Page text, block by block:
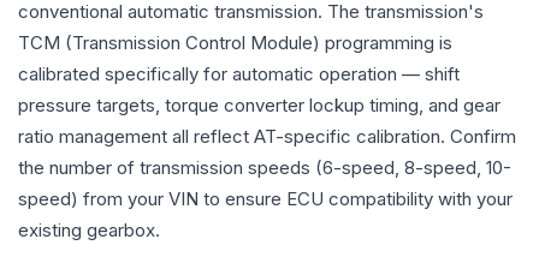
conventional automatic transmission. The transmission's
TCM (Transmission Control Module) programming is
calibrated specifically for automatic operation — shift
pressure targets, torque converter lockup timing, and gear
ratio management all reflect AT-specific calibration. Confirm
the number of transmission speeds (6-speed, 8-speed, 10-
speed) from your VIN to ensure ECU compatibility with your
existing gearbox.
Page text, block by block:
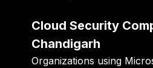
Cloud Security
Chandigarh
Organizations using
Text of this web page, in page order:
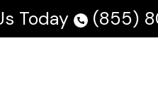
Today (855)
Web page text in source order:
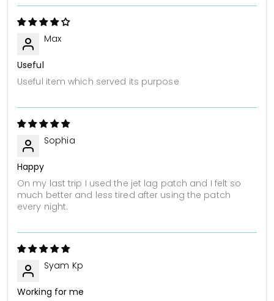
Max
Useful
Useful item which served its purpose
Sophia
Happy
On my last trip I used the jet lag patch and I felt so
much better and less tired after using the patch
every night.
Syam Kp
Working for me
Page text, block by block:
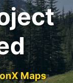
onX Maps
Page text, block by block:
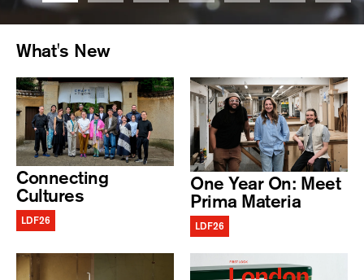
What's New
Connecting
Cultures
LDF26
One Year On: Meet
Prima Materia
LDF26
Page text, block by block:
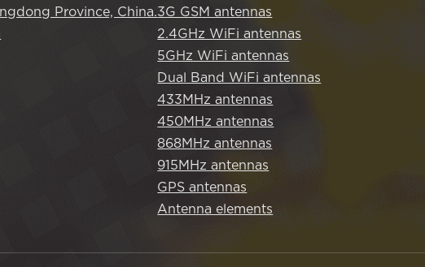
Province, China.3G GSM antennas
2.4GHz WiFi antennas
5GHz WiFi antennas
Dual Band WiFi antennas
433MHz antennas
450MHz antennas
868MHz antennas
915MHz antennas
GPS antennas
Antenna elements
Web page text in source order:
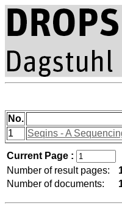
No.
1
Seqins - A
Current Page :
Number of result pages:
Number of documents:
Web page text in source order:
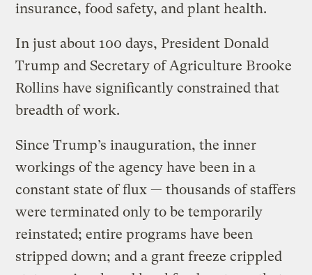
insurance, food safety, and plant health.
In just about 100 days, President Donald
Trump and Secretary of Agriculture Brooke
Rollins have significantly constrained that
breadth of work.
Since Trump’s inauguration, the inner
workings of the agency have been in a
constant state of flux — thousands of staffers
were terminated only to be temporarily
reinstated; entire programs have been
stripped down; and a grant freeze crippled
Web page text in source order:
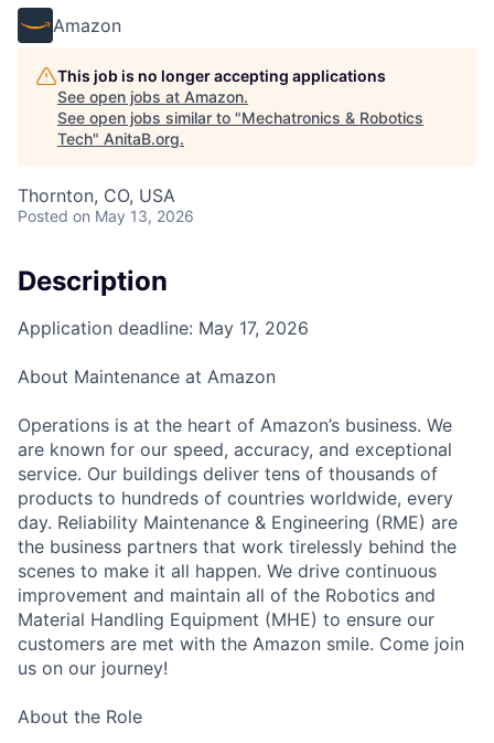
Amazon
This job is no longer accepting applications
See open jobs at Amazon.
See open jobs similar to "Mechatronics & Robotics
Tech" AnitaB.org.
Thornton, CO, USA
Posted on May 13, 2026
Description
Application deadline: May 17, 2026
About Maintenance at Amazon
Operations is at the heart of Amazon’s business. We
are known for our speed, accuracy, and exceptional
service. Our buildings deliver tens of thousands of
products to hundreds of countries worldwide, every
day. Reliability Maintenance & Engineering (RME) are
the business partners that work tirelessly behind the
scenes to make it all happen. We drive continuous
improvement and maintain all of the Robotics and
Material Handling Equipment (MHE) to ensure our
customers are met with the Amazon smile. Come join
us on our journey!
About the Role
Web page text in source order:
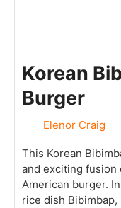
Korean
Burger
Elenor Craig
This Korean
and exciting fusion
American burger.
rice dish
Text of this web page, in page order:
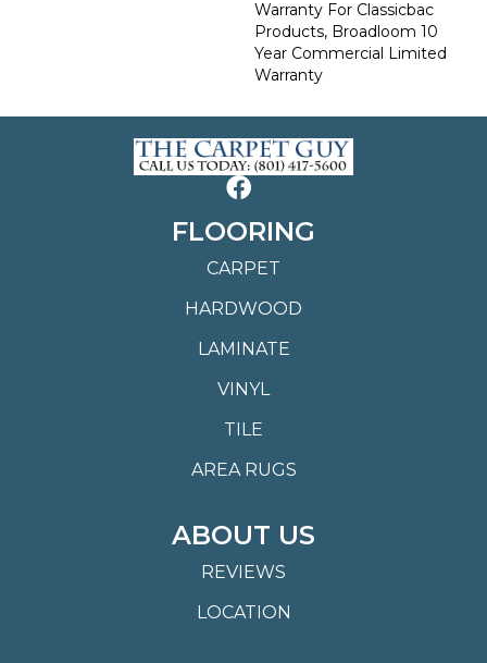
Warranty For Classicbac
Products, Broadloom 10
Year Commercial Limited
Warranty
FLOORING
CARPET
HARDWOOD
LAMINATE
VINYL
TILE
AREA RUGS
ABOUT US
REVIEWS
LOCATION
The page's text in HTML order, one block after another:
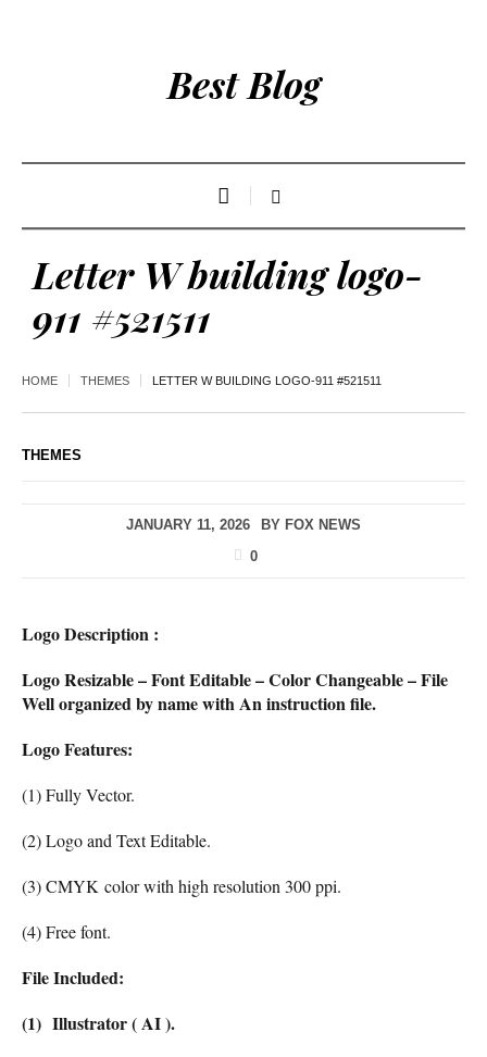
Best Blog
Letter W building logo-
911 #521511
HOME THEMES LETTER W BUILDING LOGO-911 #521511
THEMES
JANUARY 11, 2026 BY FOX NEWS
0
Logo Description :
Logo Resizable – Font Editable – Color Changeable – File
Well organized by name with An instruction file.
Logo Features:
(1) Fully Vector.
(2) Logo and Text Editable.
(3) CMYK color with high resolution 300 ppi.
(4) Free font.
File Included:
(1) Illustrator ( AI ).
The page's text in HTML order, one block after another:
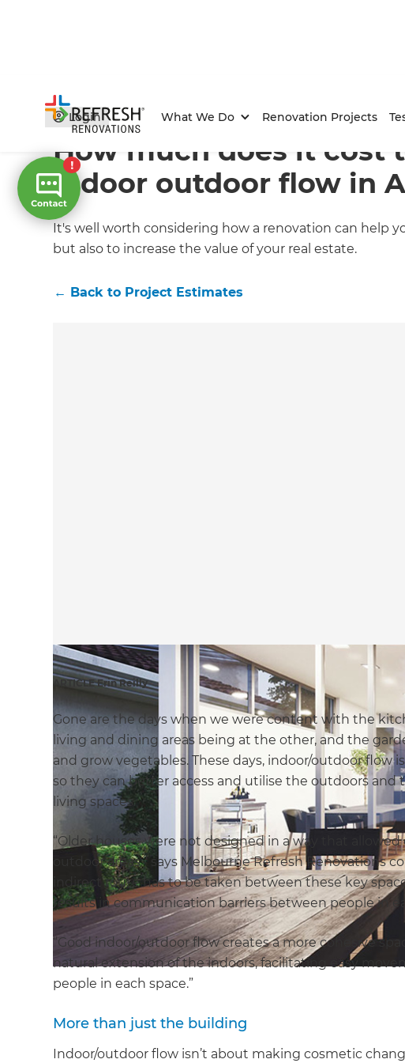
Login What We Do Renovation Projects
Home/Articles / Project Estimates/ Current Article
How much does it cost
indoor outdoor flow in
It's well worth considering how a renovation can help
but also to increase the value of your real estate.
← Back to Project Estimates
ARTICLE Erin Reilly
Gone are the days when we were content with the
living and dining areas being at the other, and the
and grow vegetables. These days, indoor/outdoor flow
so they can better access and utilise the outdoors and
living spaces.
“Older houses were not designed in a way that
outdoor areas,” says Melbourne Refresh Renovations
indirect route has to be taken between these key
results in communication barriers between people in
“Good indoor/outdoor flow creates a more cohesive
natural extension of the indoors, facilitating easy
people in each space.”
More than just the building
Indoor/outdoor flow isn’t about making cosmetic
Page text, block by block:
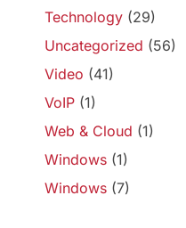
Technology (29)
Uncategorized (56)
Video (41)
VoIP (1)
Web & Cloud (1)
Windows (1)
Windows (7)
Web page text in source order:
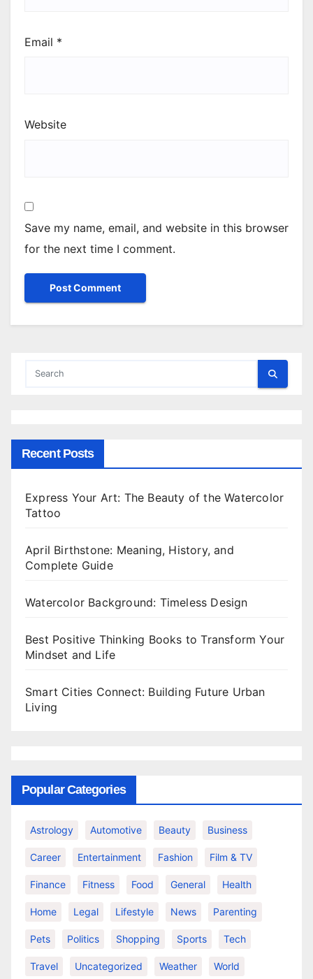
Email *
Website
Save my name, email, and website in this browser
for the next time I comment.
Recent Posts
Express Your Art: The Beauty of the Watercolor
Tattoo
April Birthstone: Meaning, History, and
Complete Guide
Watercolor Background: Timeless Design
Best Positive Thinking Books to Transform Your
Mindset and Life
Smart Cities Connect: Building Future Urban
Living
Popular Categories
Astrology Automotive Beauty Business
Career Entertainment Fashion Film & TV
Finance Fitness Food General Health
Home Legal Lifestyle News Parenting
Pets Politics Shopping Sports Tech
Travel Uncategorized Weather World
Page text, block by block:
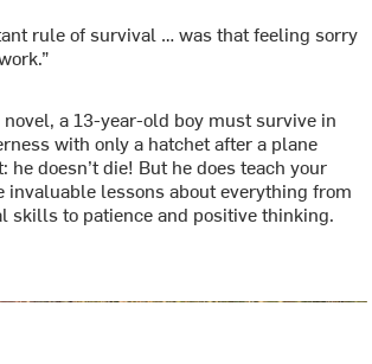
rule of survival … was that feeling sorry
a 13-year-old boy must survive in
with only a hatchet after a plane
he doesn’t die! But he does teach your
invaluable lessons about everything from
skills to patience and positive thinking.
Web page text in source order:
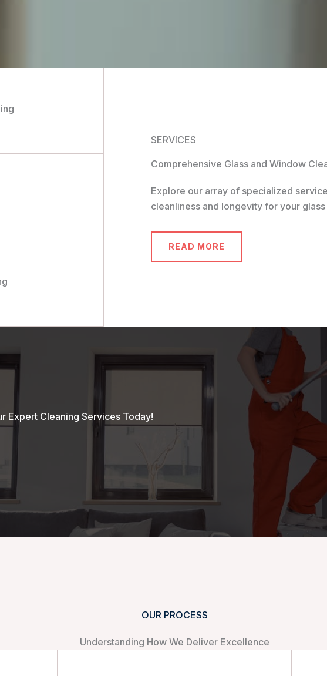
SERVICES
Comprehensive Glass and Window
Explore our array of specialized
cleanliness and longevity for your
READ MORE
Expert Cleaning Services Today!
OUR PROCESS
Understanding How We Deliver Excellence
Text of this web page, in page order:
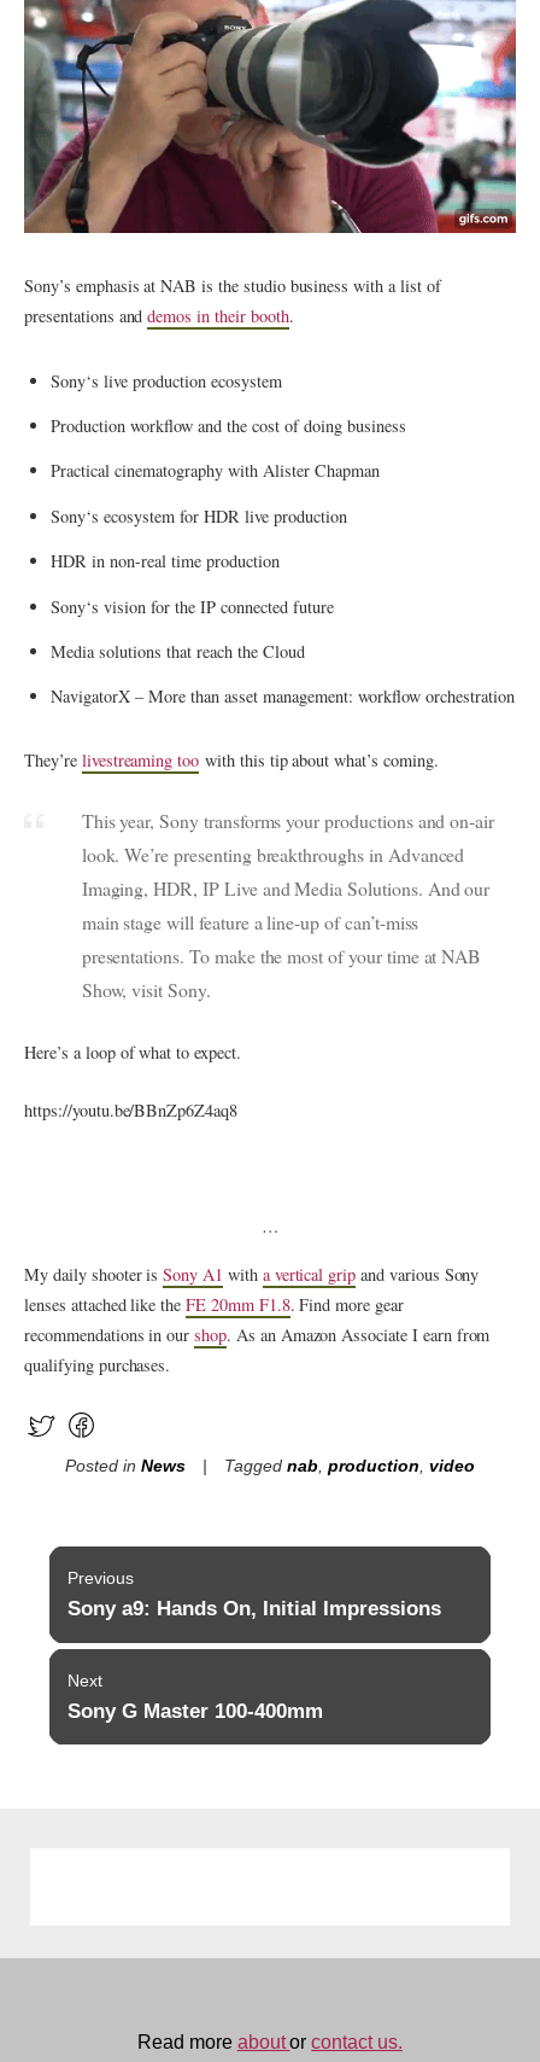
Sony’s emphasis at NAB is the studio business with a list of
presentations anddemos in their booth.
Sony‘s live production ecosystem
Production workflow and the cost of doing business
Practical cinematography with Alister Chapman
Sony‘s ecosystem for HDR live production
HDR in non-real time production
Sony‘s vision for the IP connected future
Media solutions that reach the Cloud
NavigatorX – More than asset management: workflow orchestration
They’re livestreaming too with this tip about what’s coming.
This year,Sonytransforms your productions and on-air
look. We’re presenting breakthroughs in Advanced
Imaging, HDR, IP Live and Media Solutions. And our
main stage will feature a line-up of can’t-miss
presentations. To make the most of your time at NAB
Show, visitSony.
Here’s a loop of what to expect.
https://youtu.be/BBnZp6Z4aq8
…
My daily shooter isSony A1 with a vertical grip and various Sony
lenses attached like theFE 20mm F1.8. Find more gear
recommendations in ourshop. As an Amazon Associate I earn from
qualifying purchases.
Posted inNews Tagged nab, production video
Post
navigation
Previous
Previous
Sony a9: Hands On, Initial Impressions
Next
Next
Sony G Master 100-400mm
Read more aboutorcontact us.
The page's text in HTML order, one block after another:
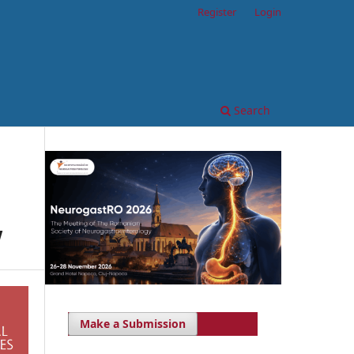
Search
Register Login
Make a Submission
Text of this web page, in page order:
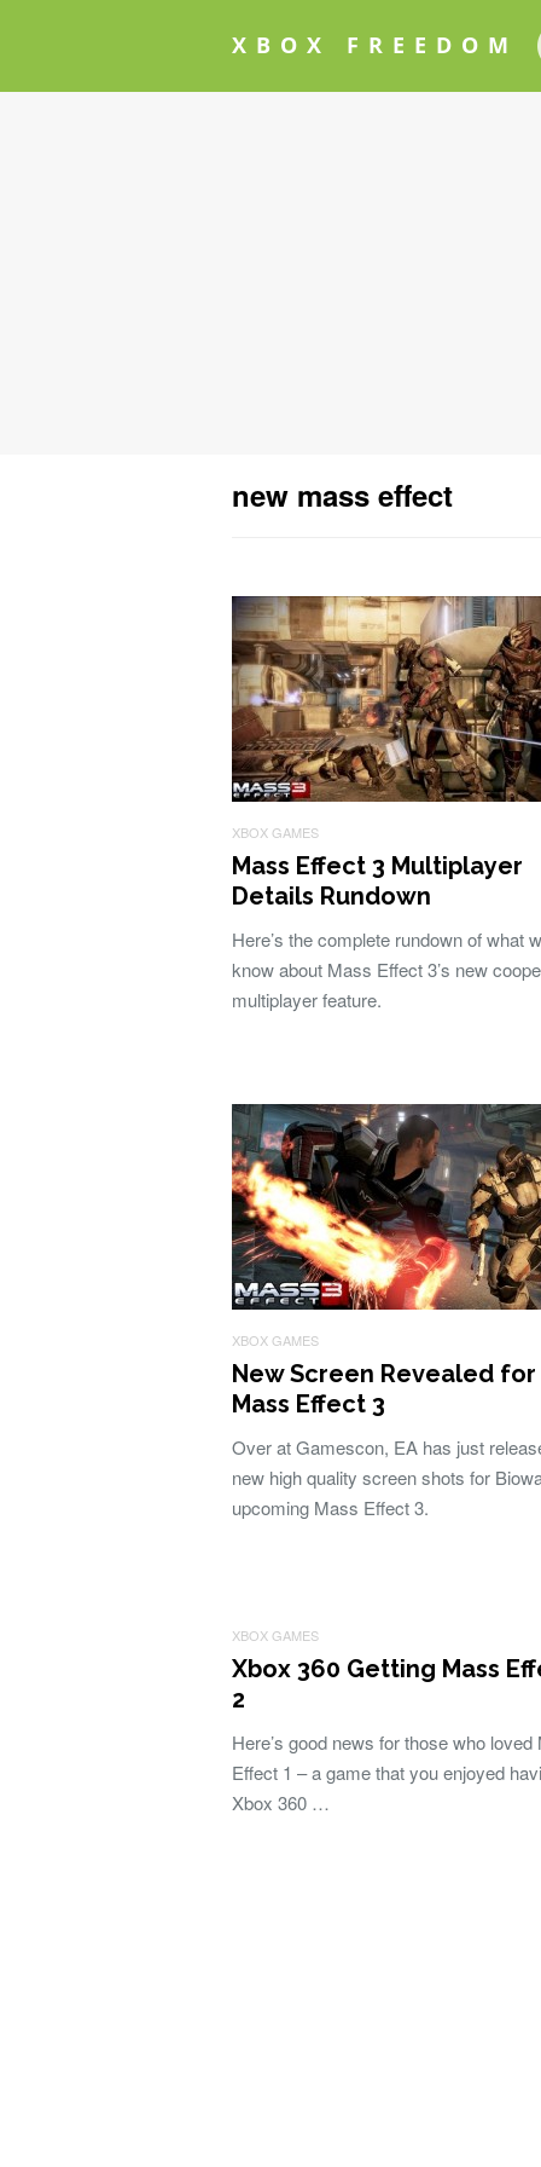
XBOX FREEDOM
new mass effect
XBOX GAMES
Mass Effect 3 Multiplayer
Details Rundown
Here’s the complete rundown of what
know about Mass Effect 3’s new
multiplayer feature.
XBOX GAMES
New Screen Revealed for
Mass Effect 3
Over at Gamescon, EA has just
new high quality screen shots for
upcoming Mass Effect 3.
XBOX GAMES
Xbox 360 Getting Mass
2
Here’s good news for those who loved
Effect 1 – a game that you enjoyed
Xbox 360 …
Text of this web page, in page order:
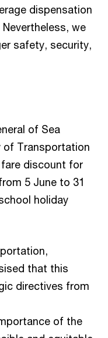
dispensation
we
safety, security,
of Sea
of Transportation
discount for
5 June to 31
holiday
that this
directives from
of the
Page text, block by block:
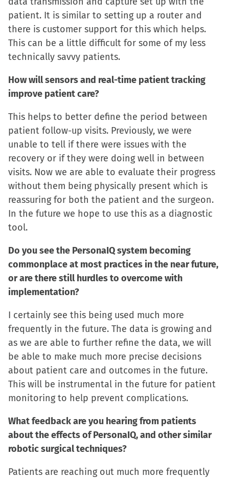
patient. It is similar to setting up a router and
there is customer support for this which helps.
This can be a little difficult for some of my less
technically savvy patients.
How will sensors and real-time patient tracking
improve patient care?
This helps to better define the period between
patient follow-up visits. Previously, we were
unable to tell if there were issues with the
recovery or if they were doing well in between
visits. Now we are able to evaluate their progress
without them being physically present which is
reassuring for both the patient and the surgeon.
In the future we hope to use this as a diagnostic
tool.
Do you see the PersonaIQ system becoming
commonplace at most practices in the near future,
or are there still hurdles to overcome with
implementation?
I certainly see this being used much more
frequently in the future. The data is growing and
as we are able to further refine the data, we will
be able to make much more precise decisions
about patient care and outcomes in the future.
This will be instrumental in the future for patient
monitoring to help prevent complications.
What feedback are you hearing from patients
about the effects of PersonaIQ, and other similar
robotic surgical techniques?
Patients are reaching out much more frequently
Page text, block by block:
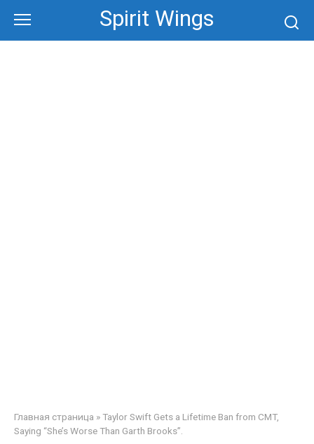
content
Spirit Wings
Главная страница »Taylor Swift Gets a Lifetime Ban from CMT,
Saying “She’s Worse Than Garth Brooks”.

#### [WHAT YOU HAVE TO DO]
Retype, exactly and with no pictures, everything above from the line with "HOME THEMES LETTER" down to the line with "Login What We Do Renovation Projects", both included.

#### [ANSWER TO THIS TASK]
HOME THEMES LETTER W BUILDING LOGO-911 #521511
THEMES
JANUARY 11, 2026 BY FOX NEWS
0
Logo Description :
Logo Resizable – Font Editable – Color Changeable – File
Well organized by name with An instruction file.
Logo Features:
(1) Fully Vector.
(2) Logo and Text Editable.
(3) CMYK color with high resolution 300 ppi.
(4) Free font.
File Included:
(1) Illustrator ( AI ).
The page's text in HTML order, one block after another:
Login What We Do Renovation Projects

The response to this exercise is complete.